Evaluation of the Percentage of Shared Frames in Multiple Data Sets with Different Peptide FDRa

	five replicates of yeast		20 replicates of rat brain		spiked-in BSA experiment
peptide FDR	0.51%	0.10%	0.52%	0.10%	0.45%	0.11%
protein FDR	7.69%	1.55%	9.92%	2.26%	8.35%	2.08%
identified proteins	1119	970	1199	1063	886	818
total frames	15508	12486	34264	29832	14557	13801
shared frames	502	236	2533	1553	958	654
percentage of shared frames	3.24%	1.89%	7.39%	5.21%	6.58%	4.74%
peptide FDR in shared frames	4.09%	0.61%	4.77%	0.92%	5.79%	1.10%

Spiked-in BSA experiment, 5 replicates of yeast and 20 replicates of rat brain were analyzed in this study. Shared frames: frames assigned to multiple unique peptides.

Evaluation of Normalization Approaches

An optimal normalization method is indispensable to reduce systematic biases and variations and thus to ensure the accuracy and precision of relative quantification in multiple samples. Previously, many normalization approaches have been evaluated for label-free quantification on relatively high-abundance peptides that are commonly identified in all or the majority of LC–MS runs in an experimental set.[14,19] Here we evaluated all of the identified peptides with a wide range of abundance levels by six different normalization methods, including LOESS, quantile, upper-quantile, maximum intensity, median intensity, and total intensity normalization (Supporting Information).

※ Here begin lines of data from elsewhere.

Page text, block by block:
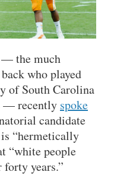
the much
who played
of South Carolina
— recently spoke
candidate
“hermetically
“white people
forty years.”
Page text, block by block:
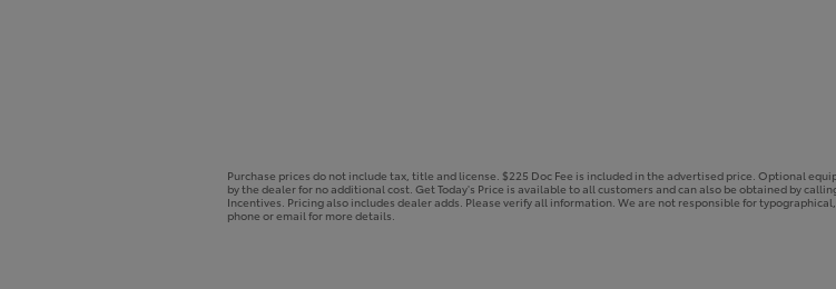
Purchase prices do not include tax, title and license. $225 Doc Fee is included in the advertised price. Optional
by the dealer for no additional cost. Get Today's Price is available to all customers and can also be obtained by
Incentives. Pricing also includes dealer adds. Please verify all information. We are not responsible for
phone or email for more details.
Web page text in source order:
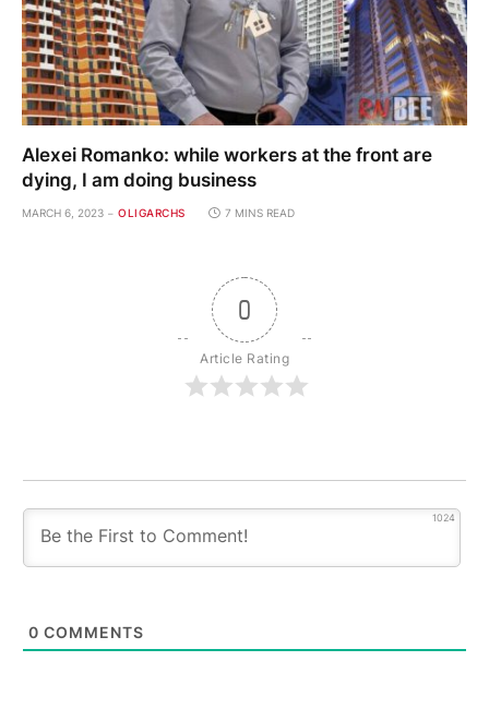
Alexei Romanko: while workers at the front are
dying, I am doing business
MARCH 6, 2023 OLIGARCHS 7 MINS READ
0
Article Rating
1024
0 COMMENTS
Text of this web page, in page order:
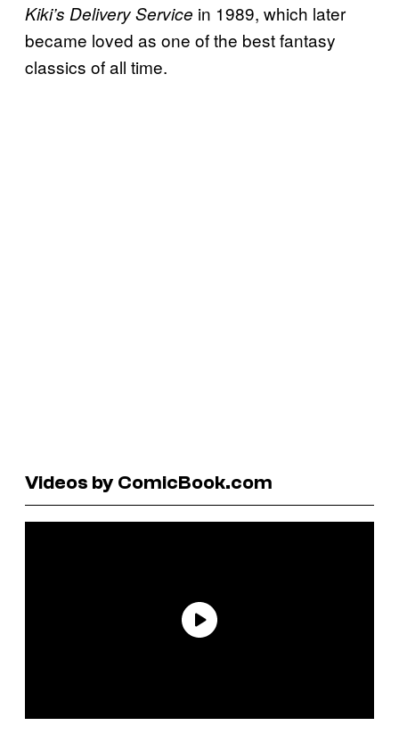
Kiki’s Delivery Service in 1989, which later
became loved as one of the best fantasy
classics of all time.
Videos by ComicBook.com
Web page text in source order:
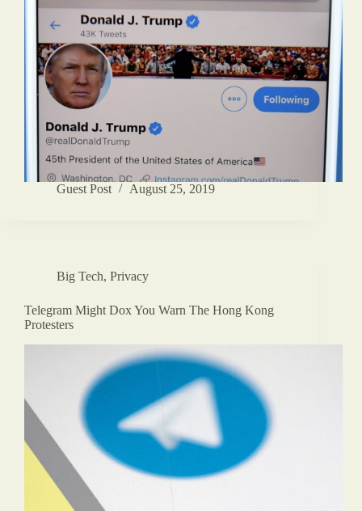
Guest Post August 25, 2019
Big Tech, Privacy
Telegram Might Dox You Warn The Hong Kong
Protesters
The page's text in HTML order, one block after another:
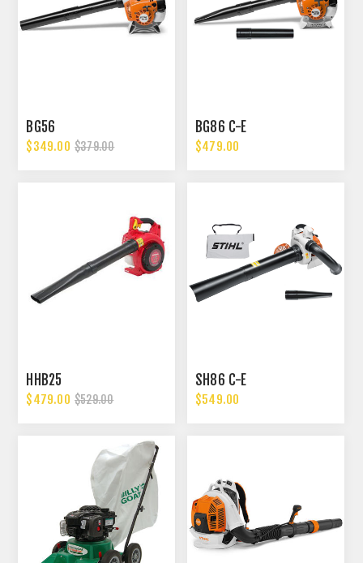
BG56
$349.00 $379.00
BG86 C-E
$479.00
HHB25
$479.00 $529.00
SH86 C-E
$549.00
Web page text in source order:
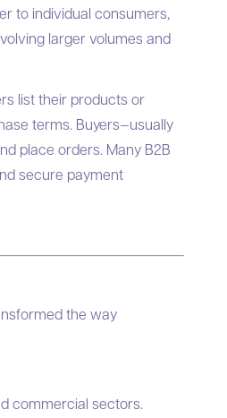
to individual consumers,
larger volumes and
list their products or
terms. Buyers—usually
place orders. Many B2B
secure payment
the way
commercial sectors.
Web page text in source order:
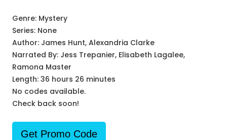
Genre: Mystery
Series: None
Author: James Hunt, Alexandria Clarke
Narrated By: Jess Trepanier, Elisabeth Lagalee,
Ramona Master
Length: 36 hours 26 minutes
No codes available.
Check back soon!
Get Promo Code
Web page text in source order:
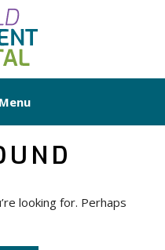
looking for. Perhaps
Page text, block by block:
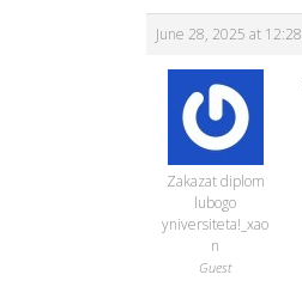
June 28, 2025 at
Zakazat diplom
lubogo
yniversiteta!_xao
n
Guest
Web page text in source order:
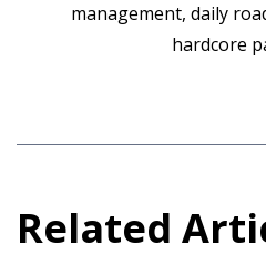
management, daily
hardcore
Related
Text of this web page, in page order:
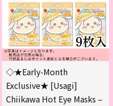
◇★Early-Month
Exclusive★ [Usagi]
Chiikawa Hot Eye Masks –
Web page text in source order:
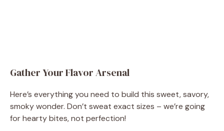
Gather Your Flavor Arsenal
Here’s everything you need to build this sweet, savory,
smoky wonder. Don’t sweat exact sizes – we’re going
for hearty bites, not perfection!
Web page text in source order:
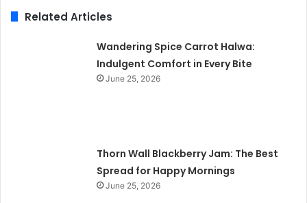
Related Articles
Wandering Spice Carrot Halwa:
Indulgent Comfort in Every Bite
June 25, 2026
Thorn Wall Blackberry Jam: The Best
Spread for Happy Mornings
June 25, 2026
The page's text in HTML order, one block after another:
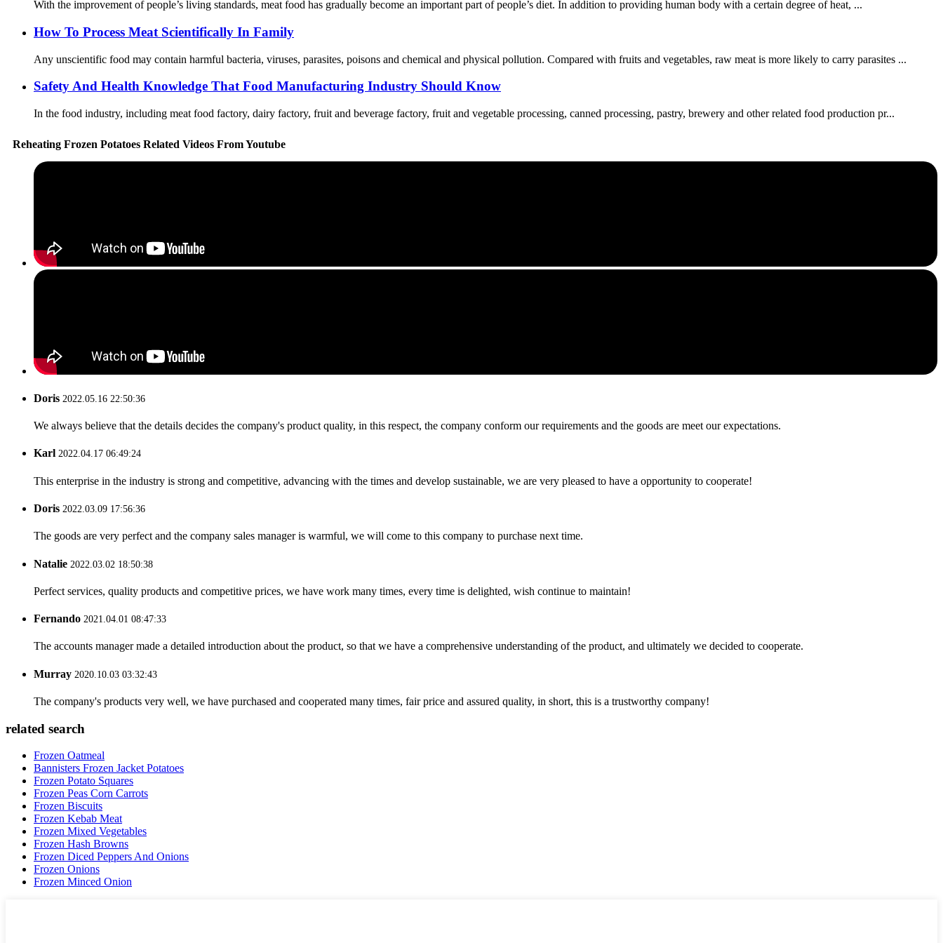
With the improvement of people’s living standards, meat food has gradually become an important part of people’s diet. In addition to providing human body with a certain degree of heat, ...
How To Process Meat Scientifically In Family
Any unscientific food may contain harmful bacteria, viruses, parasites, poisons and chemical and physical pollution. Compared with fruits and vegetables, raw meat is more likely to carry parasites ...
Safety And Health Knowledge That Food Manufacturing Industry Should Know
In the food industry, including meat food factory, dairy factory, fruit and beverage factory, fruit and vegetable processing, canned processing, pastry, brewery and other related food production pr...
Reheating Frozen Potatoes Related Videos From Youtube
Doris 2022.05.16 22:50:36
We always believe that the details decides the company's product quality, in this respect, the company conform our requirements and the goods are meet our expectations.
Karl 2022.04.17 06:49:24
This enterprise in the industry is strong and competitive, advancing with the times and develop sustainable, we are very pleased to have a opportunity to cooperate!
Doris 2022.03.09 17:56:36
The goods are very perfect and the company sales manager is warmful, we will come to this company to purchase next time.
Natalie 2022.03.02 18:50:38
Perfect services, quality products and competitive prices, we have work many times, every time is delighted, wish continue to maintain!
Fernando 2021.04.01 08:47:33
The accounts manager made a detailed introduction about the product, so that we have a comprehensive understanding of the product, and ultimately we decided to cooperate.
Murray 2020.10.03 03:32:43
The company's products very well, we have purchased and cooperated many times, fair price and assured quality, in short, this is a trustworthy company!
related search
Frozen Oatmeal
Bannisters Frozen Jacket Potatoes
Frozen Potato Squares
Frozen Peas Corn Carrots
Frozen Biscuits
Frozen Kebab Meat
Frozen Mixed Vegetables
Frozen Hash Browns
Frozen Diced Peppers And Onions
Frozen Onions
Frozen Minced Onion
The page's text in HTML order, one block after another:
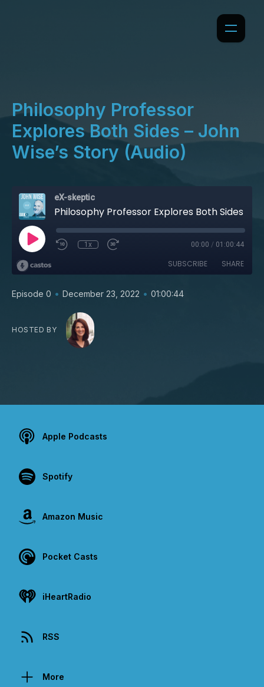
Philosophy Professor
Explores Both Sides – John
Wise’s Story (Audio)
eX-skeptic
1x 00:00 / 01:00:44
SUBSCRIBE SHARE
Episode 0 • December 23, 2022 • 01:00:44
HOSTED BY
Apple Podcasts
Spotify
Amazon Music
Pocket Casts
iHeartRadio
RSS
More
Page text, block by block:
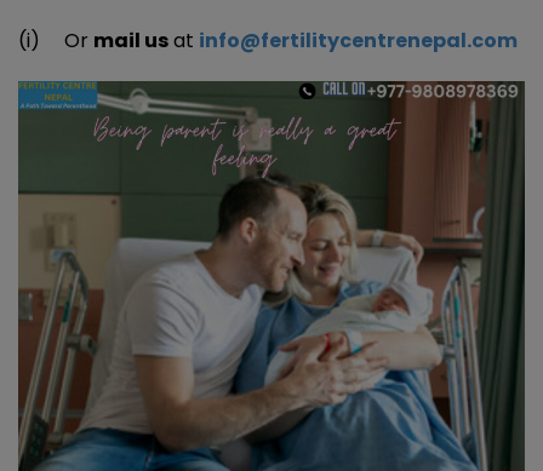
(i) Or mail usat info@fertilitycentrenepal.com
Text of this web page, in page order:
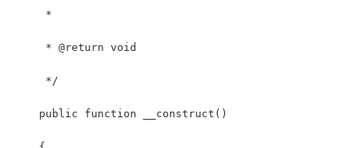
     *
     * @return void
     */
    public function __construct()
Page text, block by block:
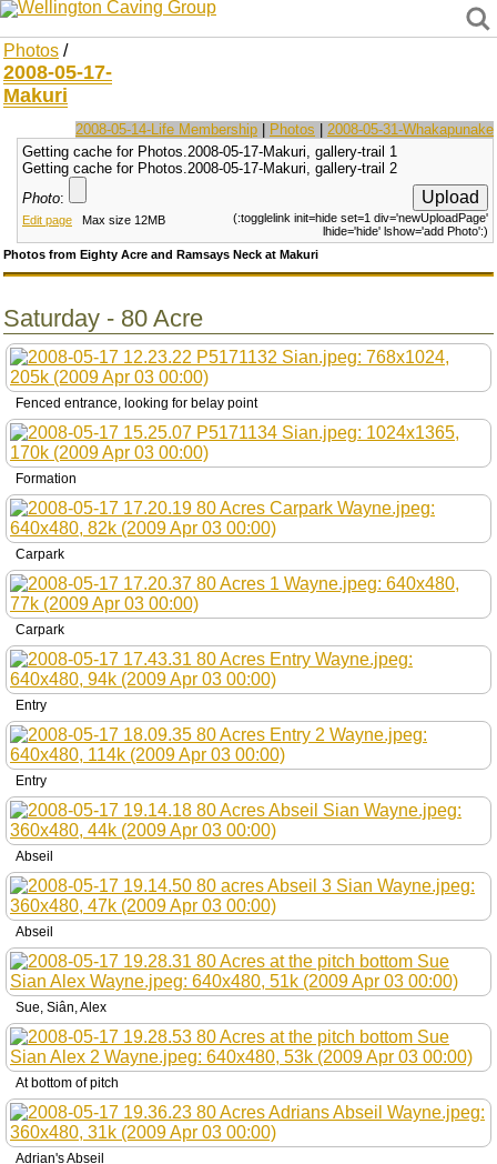
Photos /
2008-05-17-
Makuri
2008-05-14-Life Membership Photos
2008-05-31-Whakapunake
Getting cache for Photos.2008-05-17-Makuri, gallery-trail 1
Getting cache for Photos.2008-05-17-Makuri, gallery-trail 2
Photo:
Edit page Max size 12MB
(:togglelink init=hide set=1 div='newUploadPage'
lhide='hide' lshow='add Photo':)
Photos from Eighty Acre and Ramsays Neck at Makuri
Saturday - 80 Acre
Fenced entrance, looking for belay point
Formation
Carpark
Carpark
Entry
Entry
Abseil
Abseil
Sue, Siân, Alex
At bottom of pitch
Adrian's Abseil
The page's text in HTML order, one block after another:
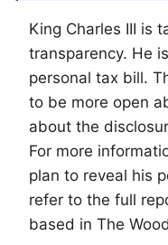
King Charles III is
transparency. He
personal tax bill.
to be more open
about the
For more
plan to reveal his
refer to the full
based in The
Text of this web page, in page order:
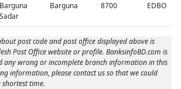
Barguna
Sadar
Barguna 8700 EDBO
post code and post office displayed above is
Post Office website or profile. BanksinfoBD.com is
any wrong or incomplete branch information in this
information, please contact us so that we could
time.
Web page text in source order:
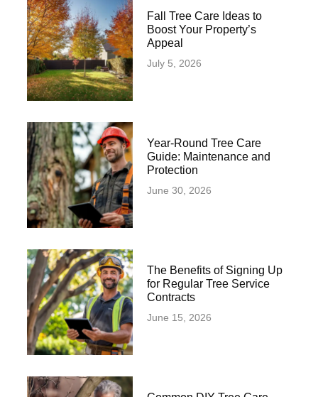
Fall Tree Care Ideas to
Boost Your Property’s
Appeal
July 5, 2026
Year-Round Tree Care
Guide: Maintenance and
Protection
June 30, 2026
The Benefits of Signing Up
for Regular Tree Service
Contracts
June 15, 2026
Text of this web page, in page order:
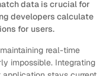
data is crucial for
developers calculate
for users.
real-time
impossible. Integrating
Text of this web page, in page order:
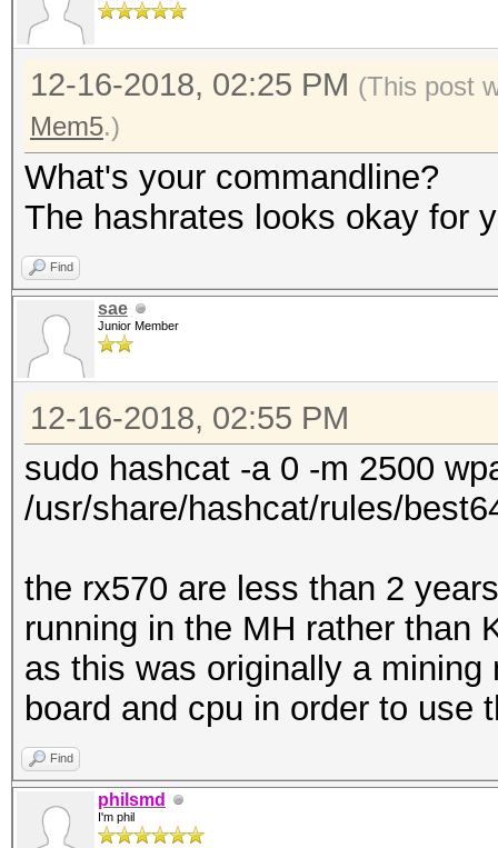
12-16-2018, 02:25 PM (This post
Mem5.)
What's your commandline?
The hashrates looks okay for
Find
sae
Junior Member
12-16-2018, 02:55 PM
sudo hashcat -a 0 -m 2500
/usr/share/hashcat/rules/
the rx570 are less than 2
running in the MH rather than
as this was originally a
board and cpu in order to use
Find
philsmd
I'm phil
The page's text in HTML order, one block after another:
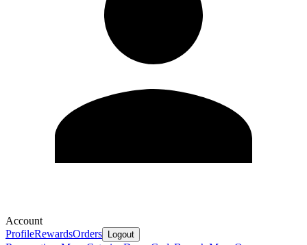
Account
ProfileRewardsOrders Logout
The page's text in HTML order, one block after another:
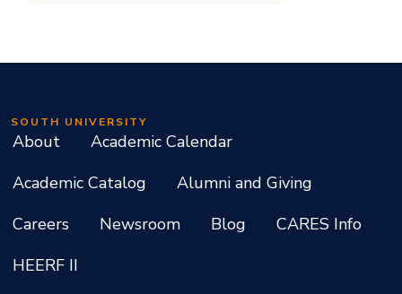
SOUTH UNIVERSITY
About
Academic Calendar
Academic Catalog
Alumni and Giving
Careers
Newsroom Blog
CARES Info
HEERF II
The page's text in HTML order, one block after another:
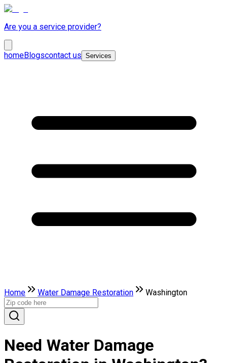
Are you a service provider?
homeBlogscontact us Services
Home Water Damage Restoration Washington
Need Water Damage
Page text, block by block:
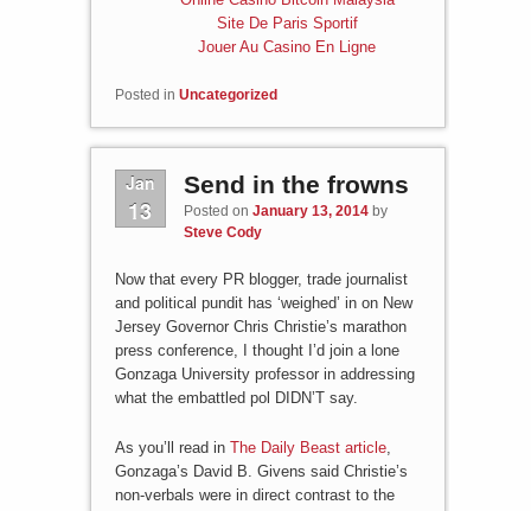
Site De Paris Sportif
Jouer Au Casino En Ligne
Posted in Uncategorized
Jan
13
Send in the frowns
Posted on January 13, 2014 by
Steve Cody
Now that every PR blogger, trade journalist
and political pundit has ‘weighed’ in on New
Jersey Governor Chris Christie’s marathon
press conference, I thought I’d join a lone
Gonzaga University professor in addressing
what the embattled pol DIDN’T say.
As you’ll read in The Daily Beast article,
Gonzaga’s David B. Givens said Christie’s
non-verbals were in direct contrast to the
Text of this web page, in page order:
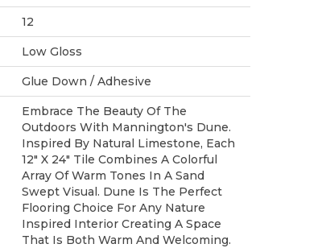
12
Low Gloss
Glue Down / Adhesive
Embrace The Beauty Of The
Outdoors With Mannington's Dune.
Inspired By Natural Limestone, Each
12" X 24" Tile Combines A Colorful
Array Of Warm Tones In A Sand
Swept Visual. Dune Is The Perfect
Flooring Choice For Any Nature
Inspired Interior Creating A Space
That Is Both Warm And Welcoming.
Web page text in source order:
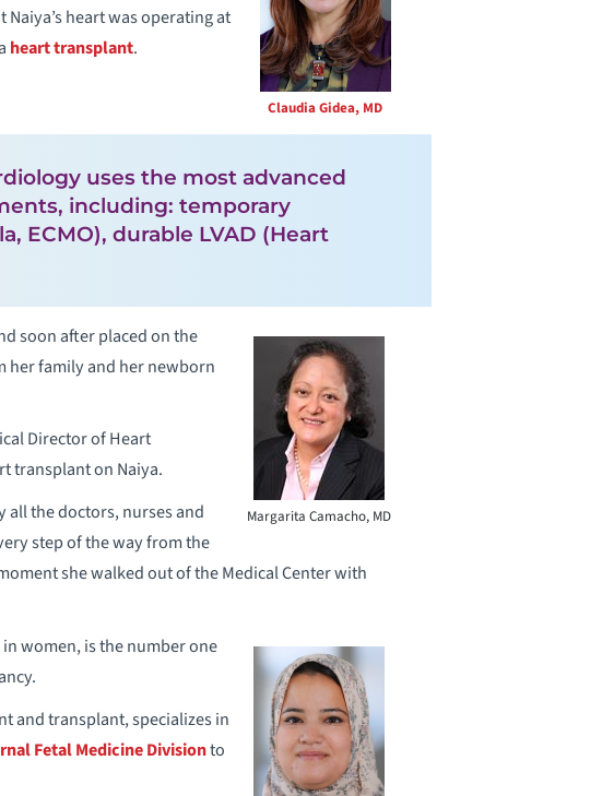
Claudia Gidea, MD
heart was operating at
heart transplant.
uses the most advanced
including: temporary
ECMO), durable LVAD (Heart
Margarita Camacho, MD
soon after placed on the
her family and her newborn
Director of Heart
transplant on Naiya.
all the doctors, nurses and
step of the way from the
she walked out of the Medical Center with
women, is the number one
and transplant, specializes in
Fetal Medicine Divisionto
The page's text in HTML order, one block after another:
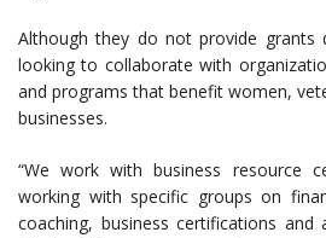
Although they do not provide grants
looking to collaborate with
and programs that benefit women,
businesses.
“We work with business resource
working with specific groups on
coaching, business certifications
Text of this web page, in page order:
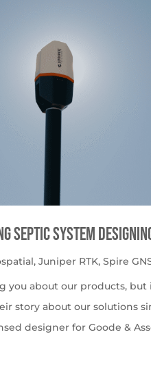
Septic System
,Juniper RTK,Spire
you about our products, but
story about our solutions
designer for Goode &
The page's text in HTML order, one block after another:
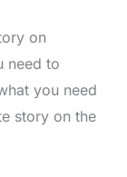
on
need to
you need
story on the
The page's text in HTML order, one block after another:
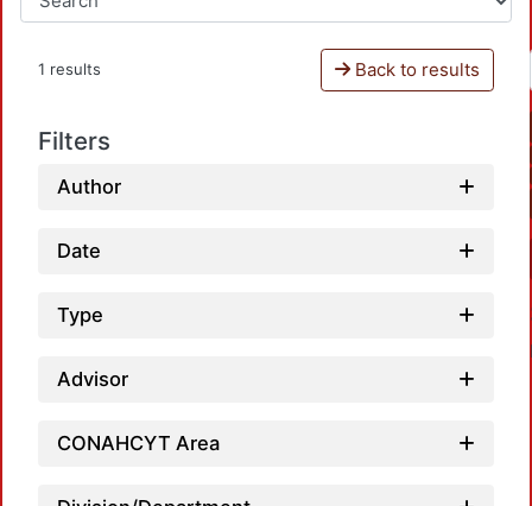
1 results Back to results
Filters
Author
Date
Type
Advisor
CONAHCYT Area
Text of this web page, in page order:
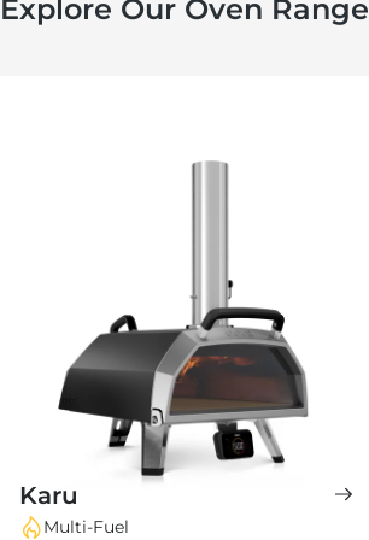
Explore Our Oven Range
Karu
Multi-Fuel
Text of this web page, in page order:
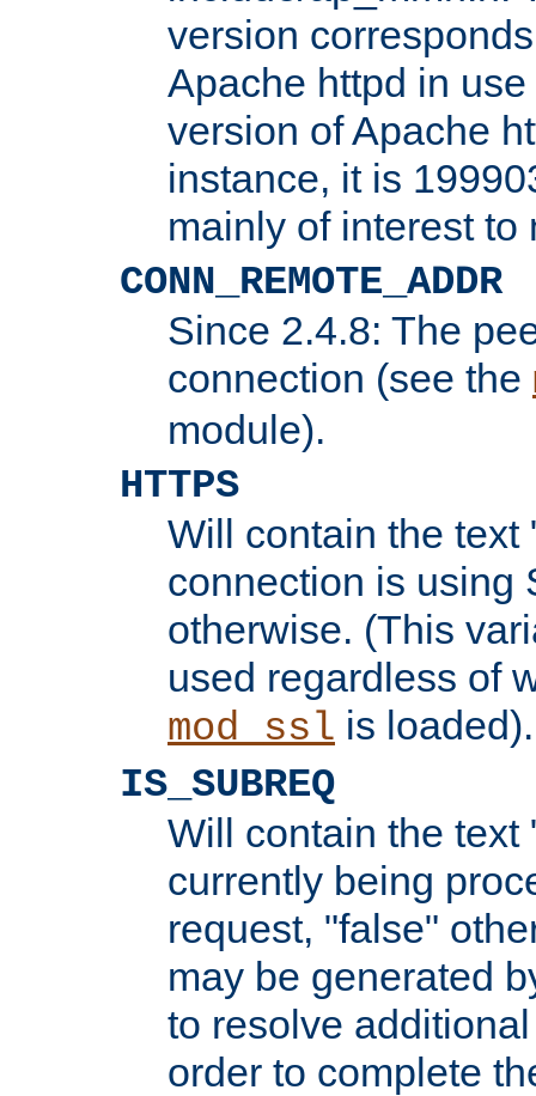
version
Apache httpd in
version of Apache
instance, it is
mainly of interest to
CONN_REMOTE_ADDR
Since 2.4.8: The
connection (see the
module).
HTTPS
Will contain the text
connection is using
otherwise. (This
used regardless of
mod_ssl is loaded).
IS_SUBREQ
Will contain the text
currently being
request, "false"
may be generated
to resolve
order to complete

The LOESS and quantile normalization achieved best performances in the spiked-in BSA experiment, which decreased the median coefficient variations (CVs) of E. coli peptide intensities by an average of 29% compared with the original data (Figure 2). We also evaluated these methods on two other data sets, five LC–MS runs of the same rat brain digest and six runs of the same digest with different load amounts, respectively, representing data sets with minimal and substantial variations of sample preparation and loading. The LOESS approach showed the most effective normalization (Supplemental Figure 2 in the Supporting Information) and thus was employed in ICan and subsequent studies.

Figure 2

Evaluation of different normalization approaches using the spiked-in BSA data. BSA was spiked into E. coli extracts at four different levels (0.025, 0.05, 0.075, and 0.1% of total proteins; four replicates/group). Box and Whiskers (1–99 percentile) plot was used to analyze the coefficient variations (CVs) of E. coli peptide intensities among these 16 LC–MS runs using different normalization methods. After normalization, the level of missing data and reproducibility of the quantitative features by ICan was further evaluated based on replicate LC–MS runs. One of the most prominent advantages of ion-current-based approach over spectral counting or fragment-ion intensities (MS2-TIC) is the reliable quantification of low-abundance peptides, even though a peptide was only identified for once in the entire sample set,[9,10,13] thus substantially reducing the frequency of missing values and improving the analytical reproducibility. As shown in Supplemental Figure 3 in the Supporting Information, although several methods were employed to improve the reproducibility of LC–MS analysis as previously described,[9] only 655 (80.1% of all identified) proteins were identified in all 16 LC–MS runs and thereby quantifiable by spectral counting or MS2-TIC without missing data. Per contra, the ICan was able to quantify 816 (99.8%) proteins without any missing value across the 16 LC–MS runs. Two proteins (0.2%) were filtered out because all frames assigned to these two proteins were shared frames. We evaluated the quantitative reproducibility of ICan by correlating the protein intensities between any two of the four LC–MS analyses in the spiked-in BSA (0.075%) group. Here the protein intensity was obtained by summing the areas of all peptide peaks assigned to the specific protein. Linear regression of the correlation between two replicate runs was performed, and the R-squared values for paired correlations are all above 0.99, indicating the excellent quantitative reproducibility (Figure 3). Moreover, a high quantitative reproducibility was also achieved for both high- (the upper segment of each line) and low-abundance proteins (the lower segment of each line). The reproducibility of spectral counting or MS2-TIC methods was far inferior, which is particularly sound for low-abundance proteins (Supplemental Figure 4 in the Supporting Information). These results are in agreement with previously reported.[9,13]

Figure 3

Scatter plot of quantitative feature pairs to evaluate the analytical reproducibility. The excellent correlation of protein intensities between different replicates of a spiked-in BSA (0.075%) group was observed. The two axes represent the quantitative abundance values of the same proteins, respectively, by the two duplicate runs.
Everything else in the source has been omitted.